BEGIN

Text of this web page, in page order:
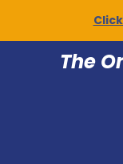
The
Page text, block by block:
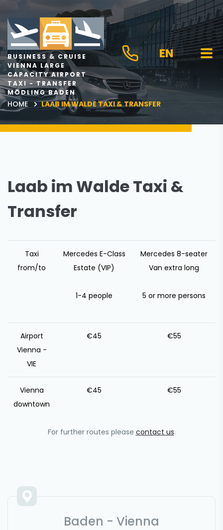
BUSINESS & CRUISE
VIENNA LARGE
CAPACITY AIRPORT
TAXI - TRANSFER
MÖDLING BADEN
EN
HOME LAAB IM WALDE TAXI & TRANSFER
Laab im Walde Taxi &
Transfer
Taxi
from/to
Mercedes E-Class
Estate (VIP)
1-4 people
Mercedes 8-seater
Van extra long
5 or more persons
Airport
Vienna -
VIE
€45 €55
Vienna
downtown
€45 €55
For further routes please contact us.
Baden - Vienna
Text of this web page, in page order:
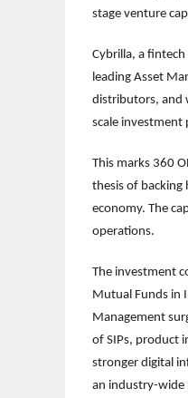
stage venture
Cybrilla, a
leading Asset
distributors, and
scale investment
This marks 360
thesis of backing
economy. The
operations.
The investment
Mutual Funds in
Management
of SIPs, product
stronger digital
an industry-wide
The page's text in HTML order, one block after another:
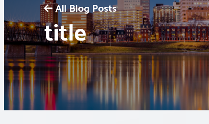
All Blog Posts
title
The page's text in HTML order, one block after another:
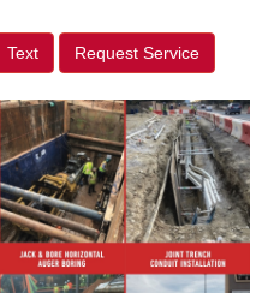
Text Request Service

END

◆ PROBLEM TO WORK ON ◆
When you transcribe the entries above, keep every word exact and leave out the pictures.

◆ FINISHED TASK ◆
Text of this web page, in page order:
The
Page text, block by block:
BUSINESS & CRUISE
VIENNA LARGE
CAPACITY AIRPORT
TAXI - TRANSFER
MÖDLING BADEN
EN
HOME LAAB IM WALDE TAXI & TRANSFER
Laab im Walde Taxi &
Transfer
Taxi
from/to
Mercedes E-Class
Estate (VIP)
1-4 people
Mercedes 8-seater
Van extra long
5 or more persons
Airport
Vienna -
VIE
€45 €55
Vienna
downtown
€45 €55
For further routes please contact us.
Baden - Vienna
Text of this web page, in page order:
stage venture
Cybrilla, a
leading Asset
distributors, and
scale investment
This marks 360
thesis of backing
economy. The
operations.
The investment
Mutual Funds in
Management
of SIPs, product
stronger digital
an industry-wide
The page's text in HTML order, one block after another:
All Blog Posts
title
The page's text in HTML order, one block after another:
Text Request Service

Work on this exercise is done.